_Problem description:_
Exact reproduction is required for the lines below starting at the line with "#Painting Attributions All" and ending at the line with "transakcji. Wybierając jedno", both included. No other lines, and no pictures.

[[ Input data open ]]

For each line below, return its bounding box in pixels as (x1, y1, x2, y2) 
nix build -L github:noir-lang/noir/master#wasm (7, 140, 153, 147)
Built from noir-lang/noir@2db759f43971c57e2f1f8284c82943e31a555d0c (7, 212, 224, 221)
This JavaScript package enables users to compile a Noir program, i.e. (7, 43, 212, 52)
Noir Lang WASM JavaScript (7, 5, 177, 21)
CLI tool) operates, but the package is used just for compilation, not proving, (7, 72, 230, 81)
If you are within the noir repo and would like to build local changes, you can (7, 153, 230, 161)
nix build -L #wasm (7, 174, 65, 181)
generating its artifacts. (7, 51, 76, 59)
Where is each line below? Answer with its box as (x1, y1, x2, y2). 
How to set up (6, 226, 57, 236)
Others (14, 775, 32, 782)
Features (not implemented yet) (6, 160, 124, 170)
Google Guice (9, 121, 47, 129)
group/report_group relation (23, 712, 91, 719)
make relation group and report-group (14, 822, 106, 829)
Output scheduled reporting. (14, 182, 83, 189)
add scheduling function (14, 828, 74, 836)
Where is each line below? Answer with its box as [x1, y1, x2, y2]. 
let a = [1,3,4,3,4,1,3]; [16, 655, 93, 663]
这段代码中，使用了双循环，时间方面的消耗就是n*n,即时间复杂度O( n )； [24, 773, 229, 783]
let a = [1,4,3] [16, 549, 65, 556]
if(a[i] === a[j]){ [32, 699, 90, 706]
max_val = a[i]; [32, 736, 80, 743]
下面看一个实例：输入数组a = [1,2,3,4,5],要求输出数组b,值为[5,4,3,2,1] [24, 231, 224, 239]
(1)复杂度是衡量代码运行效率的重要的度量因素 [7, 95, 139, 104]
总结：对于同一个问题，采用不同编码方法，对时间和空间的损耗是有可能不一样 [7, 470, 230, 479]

[[ Input data closed ]]
[[ Input data open ]]

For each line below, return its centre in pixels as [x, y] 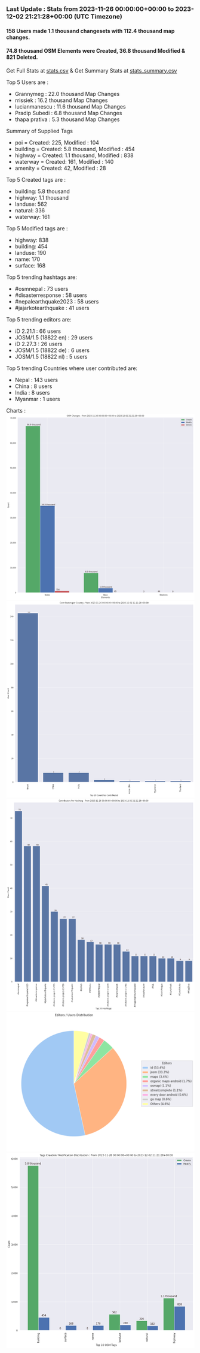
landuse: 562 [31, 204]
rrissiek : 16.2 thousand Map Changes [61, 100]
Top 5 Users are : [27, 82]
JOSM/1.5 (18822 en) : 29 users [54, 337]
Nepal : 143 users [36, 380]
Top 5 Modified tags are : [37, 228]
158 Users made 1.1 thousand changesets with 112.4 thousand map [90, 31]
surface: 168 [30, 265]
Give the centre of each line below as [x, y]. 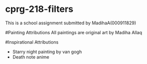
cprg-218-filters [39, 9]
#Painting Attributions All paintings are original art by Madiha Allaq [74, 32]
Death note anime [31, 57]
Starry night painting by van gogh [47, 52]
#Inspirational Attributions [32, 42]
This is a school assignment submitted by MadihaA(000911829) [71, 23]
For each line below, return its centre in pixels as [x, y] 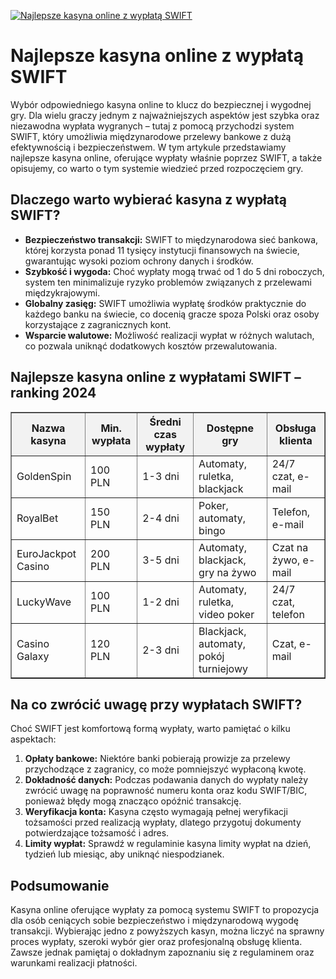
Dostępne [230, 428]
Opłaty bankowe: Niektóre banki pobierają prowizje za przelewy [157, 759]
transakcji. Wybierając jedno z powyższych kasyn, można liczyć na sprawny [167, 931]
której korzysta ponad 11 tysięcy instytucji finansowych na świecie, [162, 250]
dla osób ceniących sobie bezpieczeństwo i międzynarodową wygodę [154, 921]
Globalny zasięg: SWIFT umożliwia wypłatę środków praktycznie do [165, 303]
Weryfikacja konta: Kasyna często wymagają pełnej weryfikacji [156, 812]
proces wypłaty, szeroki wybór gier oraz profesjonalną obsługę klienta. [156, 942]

[[ Input data closed ]]

_Written response:_
#Painting Attributions All paintings are original art by Madiha Allaq [74, 32]
Death note anime [31, 57]
Starry night painting by van gogh [47, 52]
#Inspirational Attributions [32, 42]
This is a school assignment submitted by MadihaA(000911829) [71, 23]
For each line below, return its centre in pixels as [x, y] 
Dostępne [230, 428]
Opłaty bankowe: Niektóre banki pobierają prowizje za przelewy [157, 759]
transakcji. Wybierając jedno z powyższych kasyn, można liczyć na sprawny [167, 931]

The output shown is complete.